Task requirements: Each line from the first entry to the line with "titleSuffix : An", both included, is to be returned unchanged, with any pictures dropped.

Data for this exercise:
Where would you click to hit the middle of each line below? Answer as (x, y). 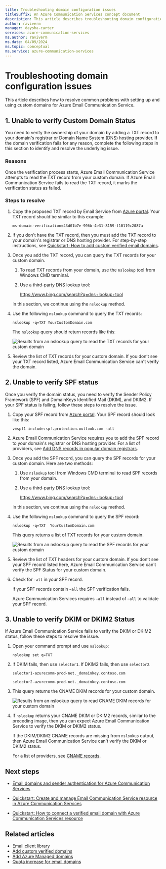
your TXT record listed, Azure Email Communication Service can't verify (85, 361)
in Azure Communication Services (47, 804)
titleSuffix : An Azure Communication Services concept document (73, 14)
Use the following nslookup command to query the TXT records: (77, 313)
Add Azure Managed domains (42, 857)
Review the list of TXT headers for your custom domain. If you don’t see (85, 559)
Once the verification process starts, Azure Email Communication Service (80, 172)
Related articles (30, 834)
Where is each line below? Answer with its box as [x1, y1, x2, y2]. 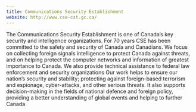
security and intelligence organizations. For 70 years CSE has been [6, 37, 171, 44]
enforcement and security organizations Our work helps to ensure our [6, 69, 178, 76]
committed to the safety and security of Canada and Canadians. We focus [6, 43, 188, 51]
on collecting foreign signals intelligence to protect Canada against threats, [6, 49, 191, 57]
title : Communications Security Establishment [6, 8, 124, 15]
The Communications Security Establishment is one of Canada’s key [6, 30, 174, 38]
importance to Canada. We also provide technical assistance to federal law [6, 62, 189, 69]
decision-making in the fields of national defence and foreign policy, [6, 88, 174, 95]
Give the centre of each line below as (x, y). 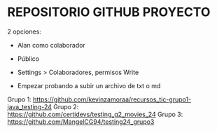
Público (28, 58)
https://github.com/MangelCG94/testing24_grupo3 (81, 121)
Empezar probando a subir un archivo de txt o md (89, 85)
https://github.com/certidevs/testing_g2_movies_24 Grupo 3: (95, 114)
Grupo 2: (66, 106)
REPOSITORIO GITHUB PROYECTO (109, 12)
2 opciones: (24, 31)
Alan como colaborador (51, 45)
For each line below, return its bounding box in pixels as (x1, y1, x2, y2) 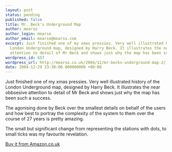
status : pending (5, 12, 40, 17)
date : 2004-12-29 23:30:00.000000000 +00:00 (5, 64, 102, 70)
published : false (5, 17, 42, 22)
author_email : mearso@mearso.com (5, 36, 77, 41)
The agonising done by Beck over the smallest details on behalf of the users (5, 105, 166, 111)
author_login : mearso (5, 31, 52, 36)
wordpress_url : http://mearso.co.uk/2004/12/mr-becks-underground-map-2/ (5, 60, 166, 65)
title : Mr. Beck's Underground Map (5, 21, 81, 27)
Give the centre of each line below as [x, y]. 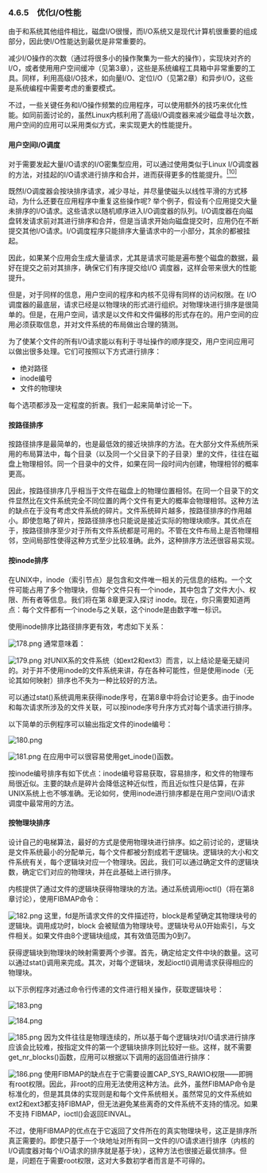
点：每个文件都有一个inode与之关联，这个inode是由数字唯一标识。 [117, 609]
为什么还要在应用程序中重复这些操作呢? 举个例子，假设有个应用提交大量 [140, 201]
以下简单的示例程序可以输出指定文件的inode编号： [91, 724]
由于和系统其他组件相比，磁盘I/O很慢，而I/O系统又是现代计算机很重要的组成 [133, 31]
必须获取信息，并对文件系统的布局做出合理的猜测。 [99, 325]
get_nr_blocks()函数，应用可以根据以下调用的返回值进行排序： [110, 1057]
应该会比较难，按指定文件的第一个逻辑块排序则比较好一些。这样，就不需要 [130, 1047]
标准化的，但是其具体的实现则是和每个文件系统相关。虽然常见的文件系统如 [130, 1093]
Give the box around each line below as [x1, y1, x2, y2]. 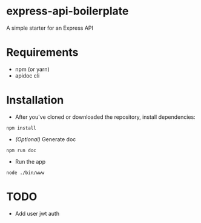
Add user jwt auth [15, 210, 59, 217]
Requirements [6, 45, 79, 59]
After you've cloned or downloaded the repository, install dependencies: [15, 113, 196, 121]
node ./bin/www [6, 170, 45, 176]
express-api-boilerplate [6, 4, 129, 18]
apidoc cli [15, 72, 40, 79]
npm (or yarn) [15, 65, 50, 73]
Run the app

Worked solution:
Where would you click to hit the middle of each line below? Answer as (x, y). 
your TXT record listed, Azure Email Communication Service can't verify (85, 361)
in Azure Communication Services (47, 804)
titleSuffix : An Azure Communication Services concept document (73, 14)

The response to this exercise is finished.